He—perhaps the better pronoun would be “it”—It spoke now, but the words were wrapped in impenetrable static. Behind it, something crawled up the walls, a moving black net that seemed to segment the world behind the faux-human apparition. The degrading image began to vibrate, as if the building housing it was starting to collapse. Beyond the undulating webwork behind the thing, the walls started to glow white. The black apparition turned to face the intensifying light, and the image froze.
The last comprehensible image from the tach-comm transmission was the silhouette of the black human-shaped apparition facing an intense light, arms spread. A close examination revealed that the human form had been caught in the midst of transmuting into something else. Tendrils were frozen in the midst of erupting from the thing’s back and upper arms. The fingers on its hands were splitting from each other, the gaps between them extending halfway to the wrist in the midst of an obscene elongation.
Cardinal Anderson looked at his handheld comm. On it were the dossiers on Kugara and the tiger. Also on it was an attempted transcript of what the apparition had said. It was based solely on lip movements as the audio was too degraded during the final minutes of transmission. It was also incomplete, as the degradation of the image, the thing’s barely human face, and the lack of contrast all made the transcription a nearly impossible task.
But not quite impossible.
“The Other comes,” Cardinal Anderson read. “It brings the change without choice or consent. It will destroy all it does not consume. If any children of Proteus hear the warnings of your vessel, you must defend those who do not accept.” He looked up from the transcript.
“That is all we have, Your Eminence. It did us the favor of repeating the message four times. We derived most of the message by interpolating the repeats. Still, at best it is an approximation; we are probably missing about a quarter of the data.”
“You’ve done well with what we have. The reference to ‘Children of Proteus,’ is that what I think it is?”
“It appears so, given Father Mallory’s reference to nanotechnology.”
Cardinal Anderson knew the history of the Protean cult. They were a once-human population who saw the runaway Terraforming of Titan not as a disaster, but as a step toward some sort of transcendence. The Proteans saw the act of being consumed by their machines as some sort of sacrament—a satanic reversal of the Eucharist.
Every human government since then had destroyed the dangerous cult wherever they reappeared, destroying any attempt to reproduce the technology that formed the basis of the Protean god. Of the three great heretical technologies, it was the closest to heresy in the original meaning of the term.

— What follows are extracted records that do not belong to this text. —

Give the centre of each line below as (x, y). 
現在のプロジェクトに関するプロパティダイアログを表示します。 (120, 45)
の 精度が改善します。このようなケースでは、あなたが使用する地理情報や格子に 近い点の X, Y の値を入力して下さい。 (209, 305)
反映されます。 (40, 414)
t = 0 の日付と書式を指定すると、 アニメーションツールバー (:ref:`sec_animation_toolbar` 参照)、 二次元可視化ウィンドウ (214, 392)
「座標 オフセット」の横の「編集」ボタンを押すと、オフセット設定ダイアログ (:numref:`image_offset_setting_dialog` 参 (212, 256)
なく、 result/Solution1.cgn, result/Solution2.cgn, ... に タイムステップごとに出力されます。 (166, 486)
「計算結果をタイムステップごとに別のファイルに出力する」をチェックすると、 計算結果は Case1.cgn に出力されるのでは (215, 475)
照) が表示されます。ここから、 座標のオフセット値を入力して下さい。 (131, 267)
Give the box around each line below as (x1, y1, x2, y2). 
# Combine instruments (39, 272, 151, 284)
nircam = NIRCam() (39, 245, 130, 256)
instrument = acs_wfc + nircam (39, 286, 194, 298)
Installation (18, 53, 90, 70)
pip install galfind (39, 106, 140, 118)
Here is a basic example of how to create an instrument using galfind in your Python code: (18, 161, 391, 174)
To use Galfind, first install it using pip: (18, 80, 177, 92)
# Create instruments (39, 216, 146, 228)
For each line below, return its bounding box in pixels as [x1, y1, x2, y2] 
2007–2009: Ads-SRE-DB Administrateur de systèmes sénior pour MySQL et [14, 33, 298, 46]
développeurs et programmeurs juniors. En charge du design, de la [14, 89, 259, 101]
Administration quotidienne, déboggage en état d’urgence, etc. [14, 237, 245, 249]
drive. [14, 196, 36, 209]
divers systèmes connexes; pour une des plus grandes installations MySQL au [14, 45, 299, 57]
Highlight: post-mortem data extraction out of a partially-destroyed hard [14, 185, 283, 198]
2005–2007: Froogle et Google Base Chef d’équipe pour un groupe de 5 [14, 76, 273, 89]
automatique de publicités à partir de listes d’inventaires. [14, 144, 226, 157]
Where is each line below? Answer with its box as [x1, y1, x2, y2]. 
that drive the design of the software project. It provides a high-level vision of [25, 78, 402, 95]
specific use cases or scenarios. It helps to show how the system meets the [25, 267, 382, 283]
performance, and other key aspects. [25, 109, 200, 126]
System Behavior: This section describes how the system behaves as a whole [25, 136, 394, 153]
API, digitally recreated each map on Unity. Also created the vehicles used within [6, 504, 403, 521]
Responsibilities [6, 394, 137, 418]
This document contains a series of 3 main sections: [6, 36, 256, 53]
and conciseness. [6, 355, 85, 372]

Anderson had believed that the last remnants of Proteus had been wiped off the surface of Bakunin during the last violent spasms of the Terran Confederacy. The name “Proteus” had not appeared outside a historical document for generations. No government had acted to suppress anything like the Protean colony on Bakunin since the fall of the Confederacy.
The thought that they may still exist was a frightening prospect. Anderson thought of nearly two centuries passing for a culture where moral constraints on technological advancement did not exist.
What then would they be afraid of?
Cardinal Anderson thought of the Book of Revelation again, the unwanted stepchild of the New Testament. “I am not about to rewrite millennia’s worth of the Church’s eschatology for a single event,” the pope had said. Cardinal Anderson began to wonder.
He looked at the comm in his hand and started sending messages. He needed an audience with His Holiness and time to transmit on the tach-comm.
As quickly as he could move the information, the Church’s allies needed to know that the coming war was not with the Caliphate.
* * * *
Date:2526.7.20 (Standard)
Khamsin - Epsilon Eridani
Within the heart of the Ministry of External Relations of the Eridani Caliphate, in the capital city of Al Meftah, Yousef Al-Hamadi couldn’t help but allow his gaze to stray to the clock display on the main holo in the briefing room. As he sat on one side of a conference table, facing a small squad of intelligence officers, he listened with half an ear as he kept thinking, Almost time.
Much of the briefing was taken up by status reports on the expeditionary successes of the two remaining great Ibrahim-class carriers. The Prophet’s Tears and the Prophet’s Blood had succeeded in isolating Sirius, and it was expected that the Caliphate’s weakened rival would shortly capitulate if it hadn’t already.
It was a scenario that Adam had foreseen decades ago, given the Caliphate’s history with Sirius, and the expansionist factions in the military. Given the tools and the pretext, the social forces within the Caliphate mandated that it would try and absorb its rival. Even when the leadership knew that the death of the wormhole network went beyond the Caliphate, by then irrevocable decisions had been made.
On Khamsin, the state of war allowed the imposition of martial law. That gave Al-Hamadi control of, among other things, the entire communications network. All tach-comm communications, including those by the military, were under the control of the intelligence community.
Almost time.
Adam had marked his arrival for his servant. He would come to Epsilon Eridani forty-four days standard after the destruction of the wormhole network.
Today.
On the third hour of the briefing, the comm set into the conference table beeped for his attention. Given the sensitive nature of the security briefing, the message could only be something of immediate and far-ranging importance.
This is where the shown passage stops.